Example: With epsilon=0.03 and start_temp=10, the initial effective step size is 0.3 (30% of dimension range), which shrinks to epsilon=0.03 as temperature approaches 1.

Attributes:
best_para

Return the best parameters found as a dictionary.

best_value

Return the best values found (raw parameter values).

search_data

Lazily construct and return the search results DataFrame.

Methods

eval_time

init_stats

iter_time

search

See also

SimulatedAnnealingOptimizer

Temperature-based acceptance probability.

RandomRestartHillClimbingOptimizer

Escapes local optima through periodic restarts.

HillClimbingOptimizer

Fixed step size without annealing schedule.

Notes

Unlike standard Simulated Annealing which uses temperature for acceptance probability, Random Annealing uses temperature to control the search radius:

\[\begin{split}\\epsilon_{\\text{eff}}(t) = \\epsilon \\cdot T_0 \\cdot r^t\end{split}\]

where \(T_0\) = start_temp and \(r\) = annealing_rate.

The algorithm always moves to the best neighbor found (greedy), but the neighborhood shrinks over time.

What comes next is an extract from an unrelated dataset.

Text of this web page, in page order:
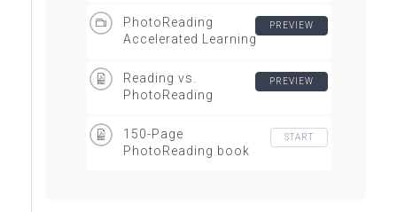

Early iterations explore broadly across the search space; later iterations focus on fine-tuning in a small region around the current best.

For visual explanations and tuning guides, see the Random Annealing user guide.

Examples

>>> import numpy as np
>>> from gradient_free_optimizers import RandomAnnealingOptimizer
>>> def sphere(para):
...     return -(para["x"] ** 2 + para["y"] ** 2 + para["z"] ** 2)
>>> search_space = {
...     "x": np.linspace(-100, 100, 1000),
...     "y": np.linspace(-100, 100, 1000),
...     "z": np.linspace(-100, 100, 1000),
... }
>>> opt = RandomAnnealingOptimizer(search_space, start_temp=20, annealing_rate=0.99)
>>> opt.search(sphere, n_iter=500)
property best_para[source]

Return the best parameters found as a dictionary.

Uses the Converter to transform the best position into user-friendly parameter names and values.

Returns:
dict or None

Dictionary mapping parameter names to their best values, or None if no evaluation has been performed yet.

property best_value[source]

Return the best values found (raw parameter values).

Returns:
list or None

List of best values in parameter order, or None if no evaluation has been performed yet.

property search_data: pd.DataFrame[source]

Lazily construct and return the search results DataFrame.

The DataFrame is only built when this property is accessed, avoiding a large memory spike at the end of high-dimensional optimizations. The result is cached so subsequent accesses don’t rebuild it.